Président de notre Association que Sergueï Sergueievitch dirigea de nombreuses années, dont il fut et demeure le Président d’honneur, il me revient d’évoquer, maintenant qu’il nous a quitté, la haute personnalité du Prince Serge Obolensky. A la tête de très nombreuses associations, responsable d’entités religieuses orthodoxes russes (diocésaines, paroissiales), son décès en ce jour du 1er janvier 2013 a suscité maints panégyriques et descriptions biographiques. J’évoquerai donc plutôt les traits qui font de lui la personnalité de la colonie russe la plus éminente de la fin du 20ème siècle.
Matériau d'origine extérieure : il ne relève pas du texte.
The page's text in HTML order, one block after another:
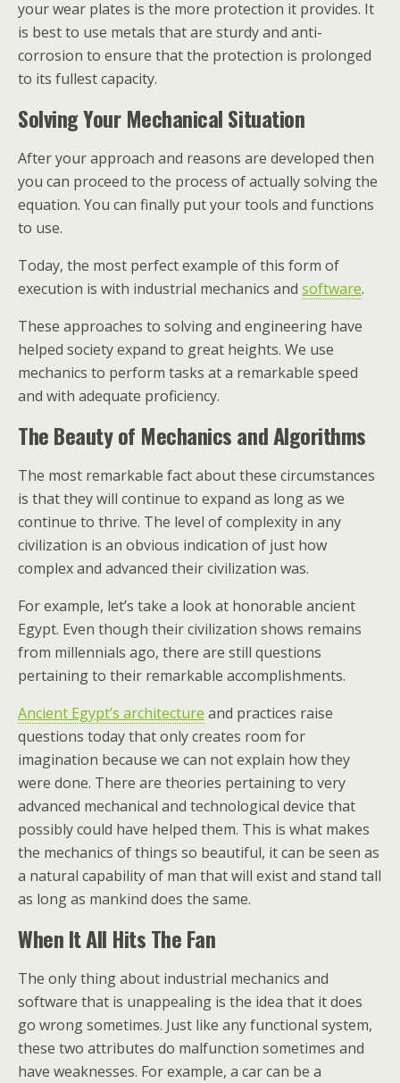
your wear plates is the more protection it provides. It
is best to use metals that are sturdy and anti-
corrosion to ensure that the protection is prolonged
to its fullest capacity.
Solving Your Mechanical Situation
After your approach and reasons are developed then
you can proceed to the process of actually solving the
equation. You can finally put your tools and functions
to use.
Today, the most perfect example of this form of
execution is with industrial mechanics and software.
These approaches to solving and engineering have
helped society expand to great heights. We use
mechanics to perform tasks at a remarkable speed
and with adequate proficiency.
The Beauty of Mechanics and Algorithms
The most remarkable fact about these circumstances
is that they will continue to expand as long as we
continue to thrive. The level of complexity in any
civilization is an obvious indication of just how
complex and advanced their civilization was.
For example, let’s take a look at honorable ancient
Egypt. Even though their civilization shows remains
from millennials ago, there are still questions
pertaining to their remarkable accomplishments.
Ancient Egypt’s architecture and practices raise
questions today that only creates room for
imagination because we can not explain how they
were done. There are theories pertaining to very
advanced mechanical and technological device that
possibly could have helped them. This is what makes
the mechanics of things so beautiful, it can be seen as
a natural capability of man that will exist and stand tall
as long as mankind does the same.
When It All Hits The Fan
The only thing about industrial mechanics and
software that is unappealing is the idea that it does
go wrong sometimes. Just like any functional system,
these two attributes do malfunction sometimes and
have weaknesses. For example, a car can be a
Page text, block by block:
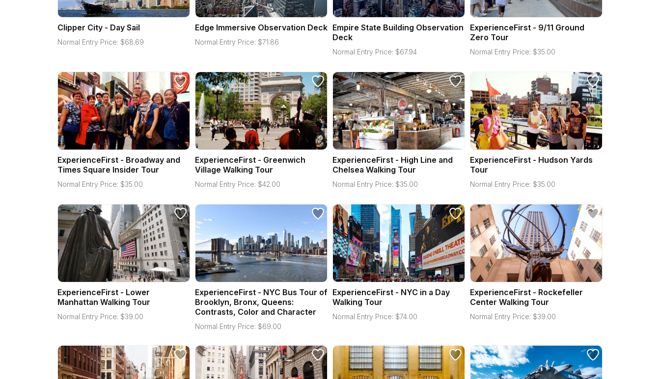
Clipper City - Day Sail
Normal Entry Price: $68.69
Edge Immersive Observation Deck
Normal Entry Price: $71.86
Empire State Building Observation
Deck
Normal Entry Price: $67.94
ExperienceFirst - 9/11 Ground
Zero Tour
Normal Entry Price: $35.00
ExperienceFirst - Broadway and
Times Square Insider Tour
Normal Entry Price: $35.00
ExperienceFirst - Greenwich
Village Walking Tour
Normal Entry Price: $42.00
ExperienceFirst - High Line and
Chelsea Walking Tour
Normal Entry Price: $35.00
ExperienceFirst - Hudson Yards
Tour
Normal Entry Price: $35.00
ExperienceFirst - Lower
Manhattan Walking Tour
Normal Entry Price: $39.00
ExperienceFirst - NYC Bus Tour of
Brooklyn, Bronx, Queens:
Contrasts, Color and Character
Normal Entry Price: $69.00
ExperienceFirst - NYC in a Day
Walking Tour
Normal Entry Price: $74.00
ExperienceFirst - Rockefeller
Center Walking Tour
Normal Entry Price: $39.00
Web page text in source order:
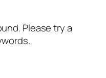
Please try a
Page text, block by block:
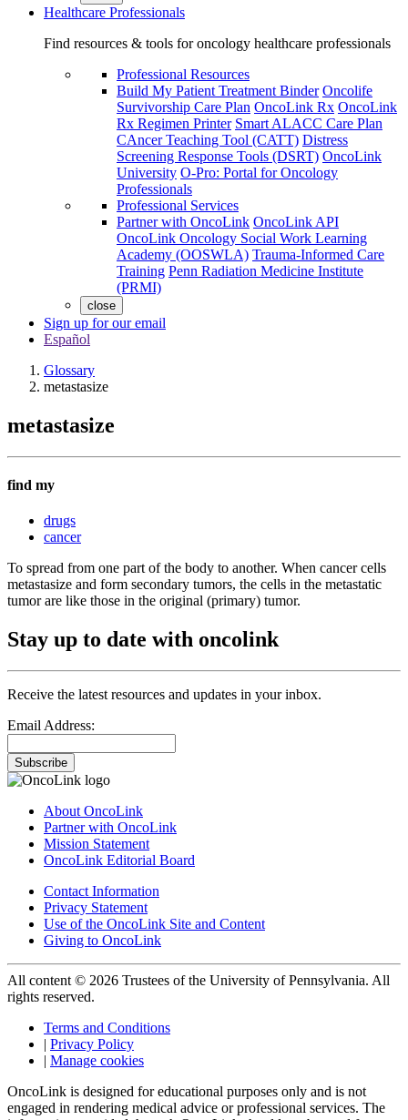
Healthcare Professionals
Find resources & tools for oncology healthcare professionals
Professional Resources
Build My Patient Treatment Binder Oncolife
Survivorship Care Plan OncoLink Rx OncoLink
Rx Regimen Printer Smart ALACC Care Plan
CAncer Teaching Tool (CATT) Distress
Screening Response Tools (DSRT) OncoLink
University O-Pro: Portal for Oncology
Professionals
Professional Services
Partner with OncoLink OncoLink API
OncoLink Oncology Social Work Learning
Academy (OOSWLA) Trauma-Informed Care
Training Penn Radiation Medicine Institute
(PRMI)
close
Sign up for our email
Español
Glossary
metastasize
metastasize
find my
drugs
cancer
To spread from one part of the body to another. When cancer cells
metastasize and form secondary tumors, the cells in the metastatic
tumor are like those in the original (primary) tumor.
Stay up to date with oncolink
Receive the latest resources and updates in your inbox.
Email Address:
Subscribe
About OncoLink
Partner with OncoLink
Mission Statement
OncoLink Editorial Board
Contact Information
Privacy Statement
Use of the OncoLink Site and Content
Giving to OncoLink
All content © 2026 Trustees of the University of Pennsylvania. All
rights reserved.
Terms and Conditions
| Privacy Policy
| Manage cookies
OncoLink is designed for educational purposes only and is not
engaged in rendering medical advice or professional services. The
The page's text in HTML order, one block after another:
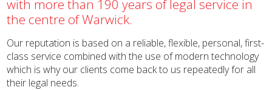
with more than 190 years of legal service in
the centre of Warwick.
Our reputation is based on a reliable, flexible, personal, first-
class service combined with the use of modern technology
which is why our clients come back to us repeatedly for all
their legal needs.
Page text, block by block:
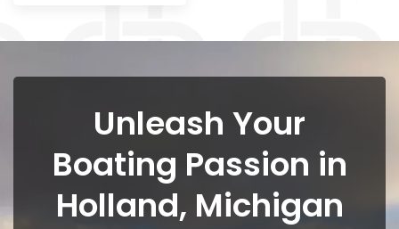
Unleash Your
Boating Passion in
Holland, Michigan
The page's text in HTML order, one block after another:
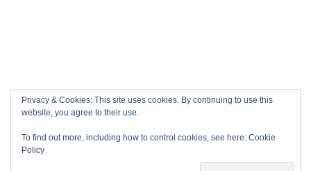
Privacy & Cookies: This site uses cookies. By continuing to use this
website, you agree to their use.
To find out more, including how to control cookies, see here: Cookie
Policy
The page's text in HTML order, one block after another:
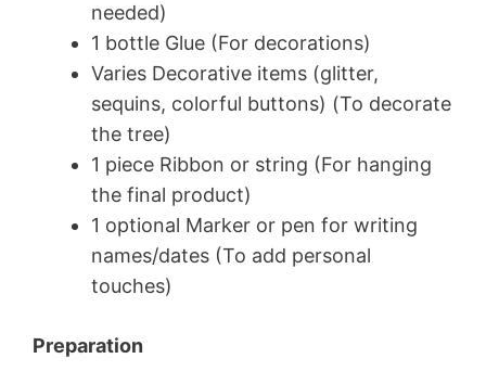
needed)
1 bottle Glue (For decorations)
Varies Decorative items (glitter,
sequins, colorful buttons) (To decorate
the tree)
1 piece Ribbon or string (For hanging
the final product)
1 optional Marker or pen for writing
names/dates (To add personal
touches)
Preparation
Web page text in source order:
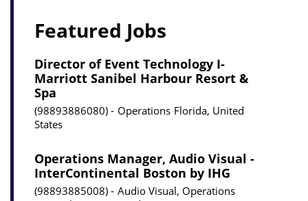
Featured Jobs
Director of Event Technology I-
Marriott Sanibel Harbour Resort &
Spa
98893886080 Operations Florida, United
States
Operations Manager, Audio Visual -
InterContinental Boston by IHG
98893885008
Audio Visual, Operations
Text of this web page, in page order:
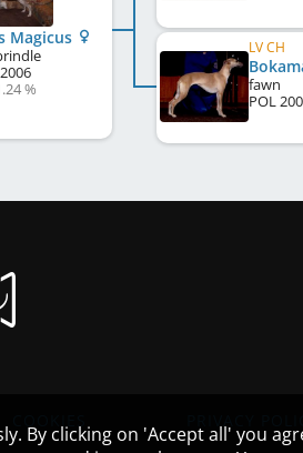
Magicus
2006
%
LV CH
fawn
POL
By clicking on 'Accept all' you
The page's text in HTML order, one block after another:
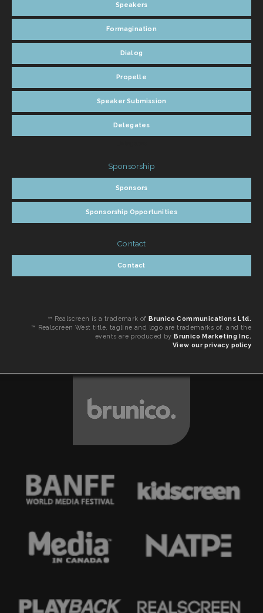
Speakers
Formagination
Dialog
Propelle
Speaker Submission
Delegates
Sponsorship
Sponsors
Sponsorship Opportunities
Contact
Contact
™ Realscreen is a trademark ofBrunico Communications Ltd.
™ Realscreen West title, tagline and logo are trademarks of, and the
events are produced byBrunico Marketing Inc.
View our privacy policy
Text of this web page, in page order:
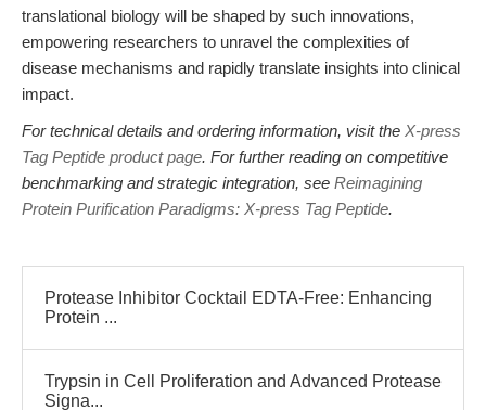
translational biology will be shaped by such innovations,
empowering researchers to unravel the complexities of
disease mechanisms and rapidly translate insights into clinical
impact.
For technical details and ordering information, visit the X-press
Tag Peptide product page. For further reading on competitive
benchmarking and strategic integration, see Reimagining
Protein Purification Paradigms: X-press Tag Peptide.
Protease Inhibitor Cocktail EDTA-Free: Enhancing
Protein ...
Trypsin in Cell Proliferation and Advanced Protease
Signa...
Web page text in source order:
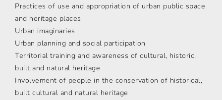
Practices of use and appropriation of urban public space
and heritage places
Urban imaginaries
Urban planning and social participation
Territorial training and awareness of cultural, historic,
built and natural heritage
Involvement of people in the conservation of historical,
built cultural and natural heritage
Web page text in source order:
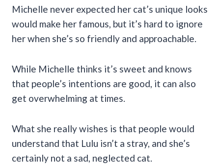
Michelle never expected her cat’s unique looks
would make her famous, but it’s hard to ignore
her when she’s so friendly and approachable.
While Michelle thinks it’s sweet and knows
that people’s intentions are good, it can also
get overwhelming at times.
What she really wishes is that people would
understand that Lulu isn’t a stray, and she’s
certainly not a sad, neglected cat.
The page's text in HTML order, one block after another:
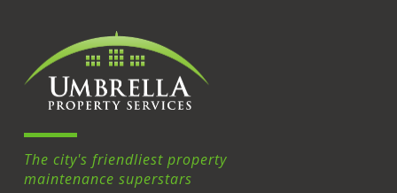
The city's friendliest property
maintenance superstars

Ce n’est qu’assez tardivement que nous avons fait connaissance. Un courrier qu’il avait publié dans le Figaro m’avait quasiment enthousiasmé et bien que n’ayant pas le goût des échanges épistolaires, je lui adressai une 1ère lettre. J’appréciai en retour sa réponse, courtoise, élégante et frappée au coin du bon sens. Nous eûmes par la suite différents contacts des plus intéressants.
Au début des années 90, je sollicitai de sa part mon adhésion à une de ses associations. Je fus étonné de sa réponse. « Bon, bien sûr. Pas de problème! Mais ce n’est pas le principal. J’ai besoin de vous pour Mourmelon ». Et c’est ainsi que je suis entré dans l’ASCERF. Une relation particulière s’était établie entre nous. Basée en partie sur des considérations territoriales ! Tous deux nous étions Niçois par nos racines françaises. Il était un ami d’enfance de ma mère et les aléas de la Révolution les avaient fait naître tous les deux, à quelques mois près, dans le même Caucase. Ses grands-parents avaient parrainé l’entrée dans le monde de ma grand-mère maternelle, orpheline encore enfant. Nous n’avions jamais oublié leurs attentions.
D’une présentation exemplaire, il avait grande allure, une tenue naturelle qui reflétait l’éducation, le savoir-vivre et le savoir-être, la courtoisie et on ressentait chez lui la quintessence de générations de personnes de qualité, d’officiers, de hauts fonctionnaires. Dénué de toute morgue, simple et direct dans le contact, il avait un sens certain de l’humour, une fraîcheur d’esprit qui n’apparaissait peut-être pas à tous ses interlocuteurs, qu’il impressionnait souvent.
Sous des abords réservés il y avait un homme de bonté, de devoir et d’attentions, un fervent chrétien. Un patriarche qui souriait aux gambades des bambins, nombreux autour de lui. Il a toujours eu le sens de la transmission, de celles des valeurs, des générations. On dira de lui que ce fut un grand conservateur, dans toute la noblesse du terme. Conservateur certes mais pas réactionnaire. Pour lui, les valeurs étaient permanentes. Les traditions, elles, n’excluaient pas l’évolution naturelle.
Son esprit clair et rigoureux reflétait sa formation d’ingénieur. Son ouverture d’esprit, sa curiosité, son goût pour la lecture, son intelligence en faisaient également un humaniste. La
2combinaison de ses diverses qualités en faisait un leader, capable de saisir les différents éléments d’une situation, d’en tirer la quintessence, en faire la synthèse et prendre rapidement une décision. Même si celle-là consistait justement à ne pas en prendre et souvent, à la différence de nombreux interlocuteurs, laisser le temps faire son œuvre d’apaisement.
Mais il est un trait chez Serguei Sergueievitch qui me parle particulièrement. Véritable Russe, il fut aussi un véritable Français et fier de l’être. Il sut toujours se positionner sans faiblir et sans se renier. Attentif à tout ce qui est Russe, compatissant aux drames humains qu’a connu le pays de nos ancêtres, il fut toujours clair et précis dans ses positions vis-à-vis des autorités tant soviétiques que des successeurs. Il savait que l’ancien monde dans lequel il était né ne reviendrait jamais, que les Russes d’aujourd’hui ne nous comprenaient pas plus que nous ne les comprenions….et qu’il fallait se faire une raison de cette différence.
La France officielle a reconnu la fidélité et l’action du Chef de bataillon honoraire Serge Obolensky en le décorant et promouvant à plusieurs reprises dans les Ordres Nationaux. Nous pourrions parler des heures et des heures de Serguei Sergueievitch car ce fut un personnage fascinant. Mourmelon sans lui est difficilement concevable. Comme il l’était déjà sans Viktor Nikolaievitch Bakchine, sans Lennik Obolensky. Tous nous ont légué le soin de poursuivre la mission.